SUPREME COURT OF THE STATE OF NEW YORK APPELLATE DIVISION SECOND JUDICIAL DEPARTMENT
February 2, 2010
THE PEOPLE, ETC., RESPONDENT,
JAY HASSMAN, APPELLANT.
Appeal by the defendant from a judgment of the County Court, Nassau County (LaPera, J.), rendered October 22, 2007, convicting him of grand larceny in the second degree and falsifying business records in the first degree, upon his plea of guilty, and imposing sentence.
Published by New York State Law Reporting Bureau pursuant to Judiciary Law § 431.
This opinion is uncorrected and subject to revision before publication in the Official Reports.
STEVEN W. FISHER, J.P., JOSEPH COVELLO, THOMAS A. DICKERSON and PLUMMER E. LOTT, JJ.
(Ind. No. 327/07)
DECISION & ORDER
ORDERED that the judgment is modified, on the law and as a matter of discretion in the interest of justice, by vacating the sentence imposed thereon; as so modified, the judgment is affirmed, and the matter is remitted to the County Court, Nassau County, for resentencing.
In May 2007 the defendant pleaded guilty to grand larceny in the second degree and falsifying business records in the first degree in connection with the theft of the sum of approximately $135,000 from his employer. The plea was entered upon a promise that the sentencing court would sentence the defendant to a term of probation of five years, to run concurrently with a term of incarceration of no more than 30 days, restitution in the sum of $135,000 with an "up front" payment in the sum of $65,000 to be made prior to sentencing, and "possible fines." At the plea proceeding, the court warned the defendant that, if he violated the conditions of the plea, it would not be bound by its promise, and the defendant would be "looking at possible upstate time in jail." In September 2007, four months after the defendant pleaded guilty, but before he was sentenced, the defendant was named in an arrest warrant issued in the Commonwealth of Pennsylvania, based on an alleged larceny occurring in April 2007, one month before the defendant pleaded guilty in New York. As a result of the warrant, the defendant was remanded to the custody of the Nassau County Sheriff on September 28, 2007.

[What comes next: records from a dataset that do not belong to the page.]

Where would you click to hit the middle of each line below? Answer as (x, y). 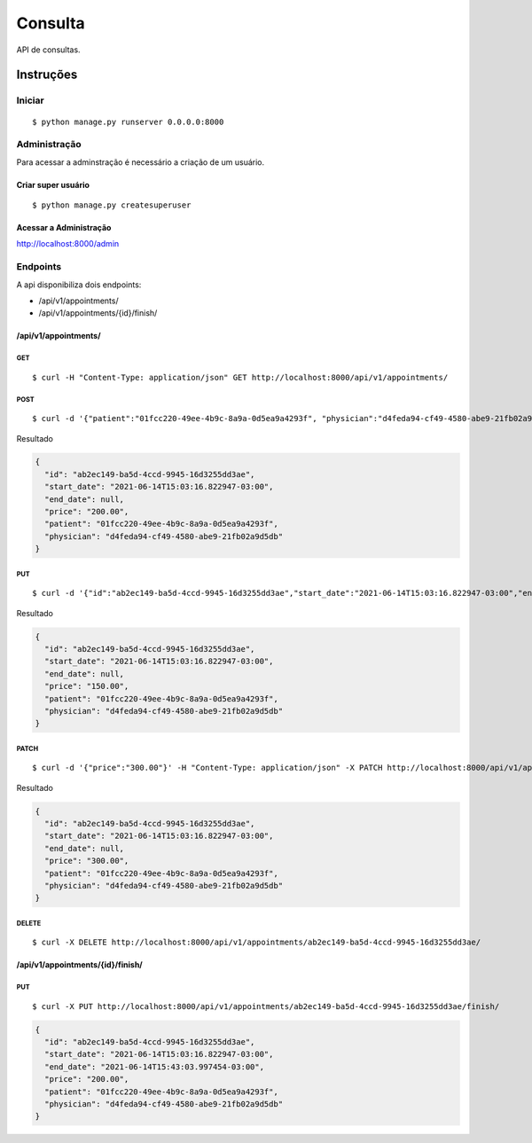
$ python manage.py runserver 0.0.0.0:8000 (128, 121)
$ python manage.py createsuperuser (112, 205)
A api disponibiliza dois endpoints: (79, 285)
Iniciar (30, 100)
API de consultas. (48, 50)
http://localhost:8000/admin (68, 244)
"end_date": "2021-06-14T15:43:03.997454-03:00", (155, 1067)
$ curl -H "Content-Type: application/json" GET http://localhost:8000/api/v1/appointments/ (240, 377)
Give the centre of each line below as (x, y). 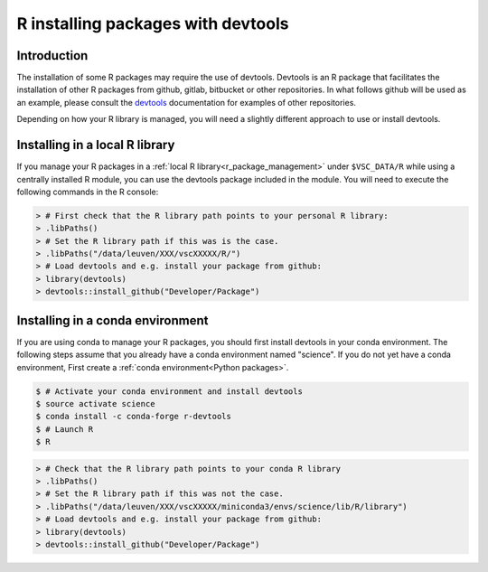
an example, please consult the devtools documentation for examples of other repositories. (187, 102)
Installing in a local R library (96, 145)
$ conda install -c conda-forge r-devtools (134, 417)
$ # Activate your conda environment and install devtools (169, 391)
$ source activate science (95, 403)
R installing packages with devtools (153, 23)
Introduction (52, 56)
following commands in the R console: (88, 192)
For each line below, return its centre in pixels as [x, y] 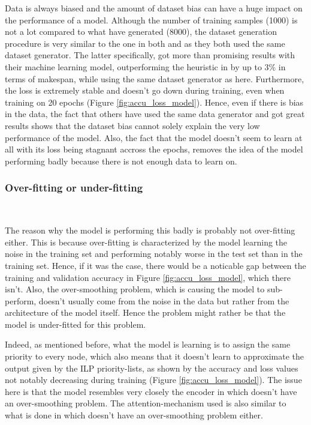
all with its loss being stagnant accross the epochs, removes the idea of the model [154, 149]
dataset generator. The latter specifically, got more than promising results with [150, 55]
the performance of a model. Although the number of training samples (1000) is [151, 20]
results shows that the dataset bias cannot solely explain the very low [132, 125]
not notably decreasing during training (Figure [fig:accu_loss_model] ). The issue [153, 380]
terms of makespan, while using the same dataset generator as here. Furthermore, [155, 78]
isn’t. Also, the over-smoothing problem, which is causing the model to [135, 289]
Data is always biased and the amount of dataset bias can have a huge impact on [154, 8]
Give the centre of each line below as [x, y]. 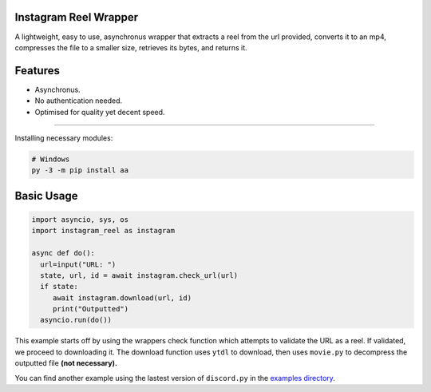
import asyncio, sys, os [80, 219]
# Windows [51, 159]
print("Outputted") [91, 309]
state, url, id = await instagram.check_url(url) [139, 275]
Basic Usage [46, 196]
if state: [59, 287]
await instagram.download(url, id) [122, 298]
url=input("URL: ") [78, 264]
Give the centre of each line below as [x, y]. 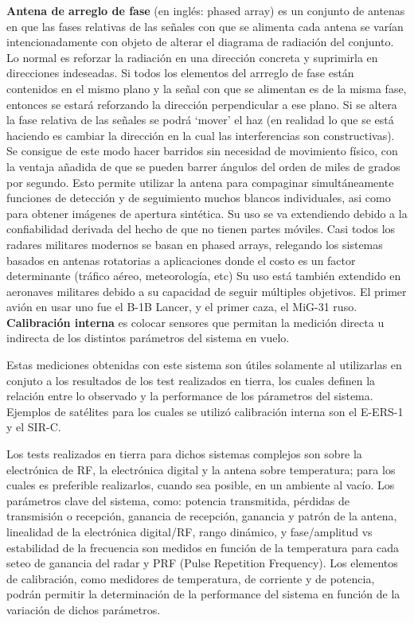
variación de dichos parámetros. [84, 609]
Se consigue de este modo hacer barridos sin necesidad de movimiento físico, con [202, 151]
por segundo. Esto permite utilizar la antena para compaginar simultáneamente [200, 182]
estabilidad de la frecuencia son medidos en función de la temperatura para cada [203, 547]
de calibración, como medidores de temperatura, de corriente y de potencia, [191, 578]
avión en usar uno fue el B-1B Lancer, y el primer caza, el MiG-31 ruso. [182, 307]
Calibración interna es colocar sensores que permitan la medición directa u [195, 322]
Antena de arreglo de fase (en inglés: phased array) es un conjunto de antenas [206, 10]
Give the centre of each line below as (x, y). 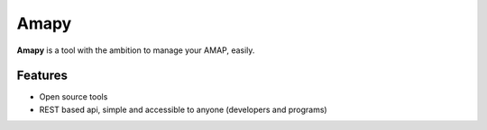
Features (42, 76)
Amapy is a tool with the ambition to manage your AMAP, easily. (136, 50)
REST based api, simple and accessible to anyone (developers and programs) (184, 109)
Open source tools (74, 97)
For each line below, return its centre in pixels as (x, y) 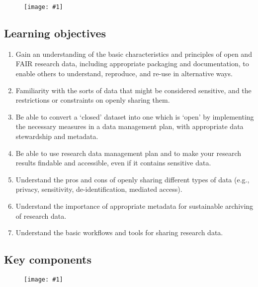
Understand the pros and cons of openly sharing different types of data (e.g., (132, 179)
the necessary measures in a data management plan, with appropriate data (129, 126)
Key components (48, 259)
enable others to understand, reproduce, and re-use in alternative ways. (124, 73)
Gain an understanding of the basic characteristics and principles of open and (134, 54)
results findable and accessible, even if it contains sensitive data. (113, 163)
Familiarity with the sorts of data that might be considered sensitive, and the (133, 90)
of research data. (41, 215)
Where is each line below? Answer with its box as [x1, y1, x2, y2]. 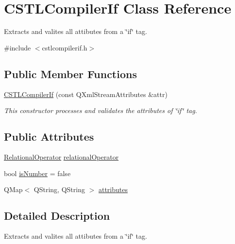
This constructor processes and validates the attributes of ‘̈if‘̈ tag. [4, 105, 197, 115]
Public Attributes [4, 129, 94, 144]
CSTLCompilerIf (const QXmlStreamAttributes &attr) [4, 89, 168, 99]
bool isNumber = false [4, 168, 71, 178]
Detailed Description [4, 208, 110, 223]
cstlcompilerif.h [42, 42, 87, 52]
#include [4, 42, 31, 52]
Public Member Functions [4, 66, 137, 81]
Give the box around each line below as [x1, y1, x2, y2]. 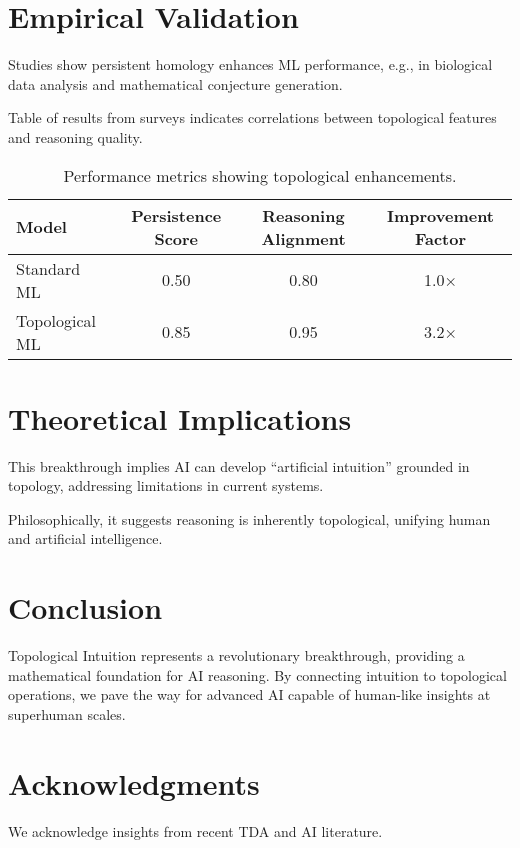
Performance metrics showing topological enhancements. [63, 163, 457, 187]
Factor [414, 226, 467, 250]
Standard [16, 256, 81, 280]
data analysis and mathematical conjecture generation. [8, 73, 343, 94]
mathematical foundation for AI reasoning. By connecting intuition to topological [8, 664, 507, 685]
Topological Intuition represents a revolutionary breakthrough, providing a [8, 645, 465, 666]
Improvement [386, 203, 495, 227]
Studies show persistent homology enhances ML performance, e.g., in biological [8, 54, 493, 75]
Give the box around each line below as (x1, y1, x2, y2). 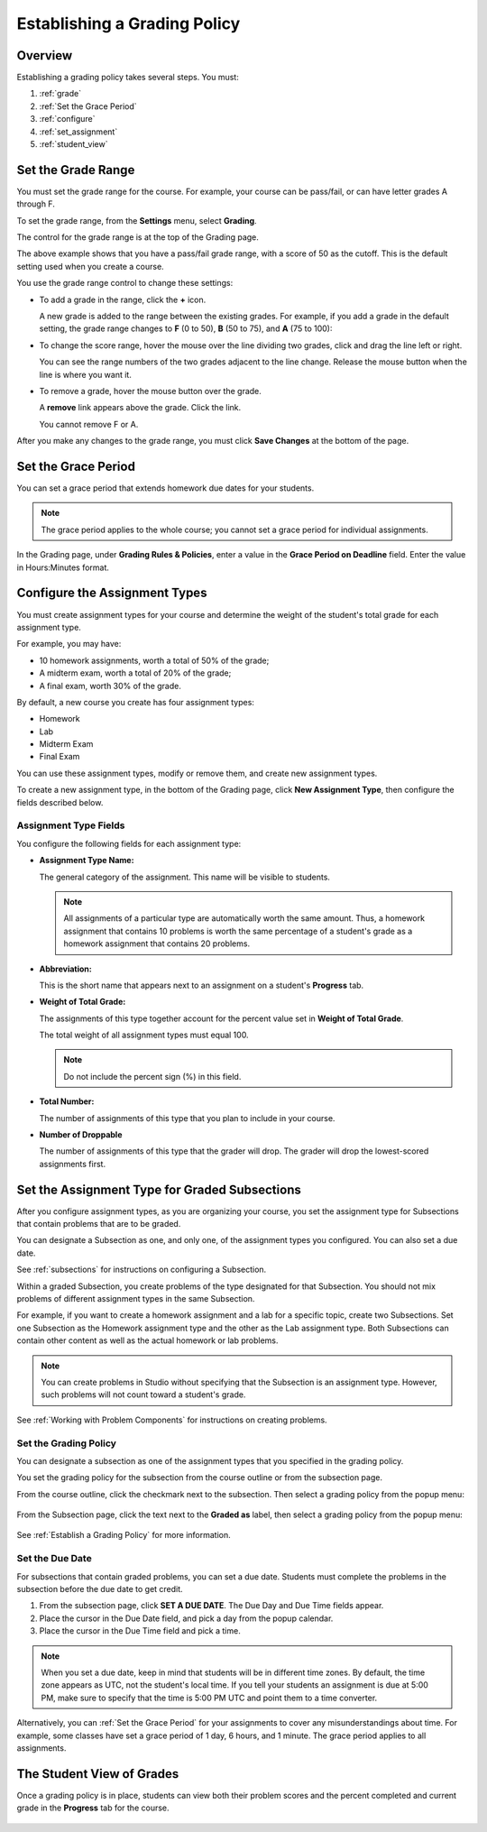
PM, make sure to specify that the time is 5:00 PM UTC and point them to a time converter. (41, 1692, 378, 1703)
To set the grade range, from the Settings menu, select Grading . (16, 215, 257, 226)
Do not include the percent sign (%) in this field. (63, 1071, 242, 1082)
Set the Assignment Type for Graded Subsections (16, 1182, 301, 1197)
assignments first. (39, 1158, 106, 1169)
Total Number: (39, 1096, 95, 1107)
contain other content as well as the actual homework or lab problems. (16, 1335, 279, 1346)
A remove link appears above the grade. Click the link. (39, 402, 242, 413)

When the defendant appeared for sentencing, the People alleged that he had violated two conditions of the plea agreement, specifically, that he was arrested pursuant to the Pennsylvania warrant and that he failed to make the "up front" restitution payment. The defendant responded that the matter in Pennsylvania was civil in nature, and that some restitution had already been made in that matter. He further claimed that he and a business partner had been trying to arrange a line of credit to allow him to pay the restitution in this case, but his remand on the Pennsylvania warrant had prevented him from obtaining that line of credit. Without specifying the condition it found the defendant to have violated, the court announced that its promise with respect to the sentence to be imposed upon the defendant was "off," and it sentenced the defendant to an indeterminate term of imprisonment of 2 to 7 years, a fine in the sum of $5,000, and restitution in the sum of $135,000. The court denied the defendant's application to withdraw his plea of guilty. We modify.
A court may impose an enhanced sentence for a defendant's failure to make restitution prior to the sentencing date, as specified in a plea agreement, if the failure to make the restitution was willful (see People v Bassoff, 51 AD3d 682, 683; People v Birch, 35 AD3d 1026). On the other hand, where the defendant's failure to pay the stipulated amount of restitution within the agreed time frame was not willful, and the defendant seeks to withdraw a plea of guilty rather than accept an enhanced sentence, the court must either extend the time for the payment of the restitution or grant the defendant's application to withdraw the plea (see People v Almo, 300 AD2d 503, 504). Willfulness may be found where the defendant is able to make the restitution as ordered by the court, but refuses to do so, or where the defendant fails to make sufficient bona fide efforts to obtain the resources that would allow compliance with the restitution order, or where, in the first instance, the defendant agreed to pay the restitution in order to obtain the benefits of a favorable plea, but knew at the time that he or she would very likely be unable to satisfy the obligation (cf. Bearden v Georgia, 461 US 660, 667-668; People v Amorosi, 96 NY2d 180, 184).
Here, the court did not conduct an inquiry into whether the defendant's failure timely to make the "up front" restitution payment of $65,000 was willful, and did not have sufficient information before it to make that determination, especially in light of the defendant's unchallenged claim that his remand had prevented him from obtaining the line of credit that would have allowed him to make the payment. We, therefore, vacate the sentence imposed upon the defendant, and remit the matter for a resentencing proceeding, at which the defendant is to be given an opportunity to withdraw his plea of guilty upon a showing that his failure timely to make the $65,000 "up front" restitution payment was not willful. Should the defendant fail to make such a showing or choose not to seek withdrawal of the plea, the court may reimpose a sentence that includes a term of imprisonment.
In light of our determination, we need not address the defendant's remaining contentions.
FISHER, J.P., COVELLO, DICKERSON and LOTT, JJ., concur.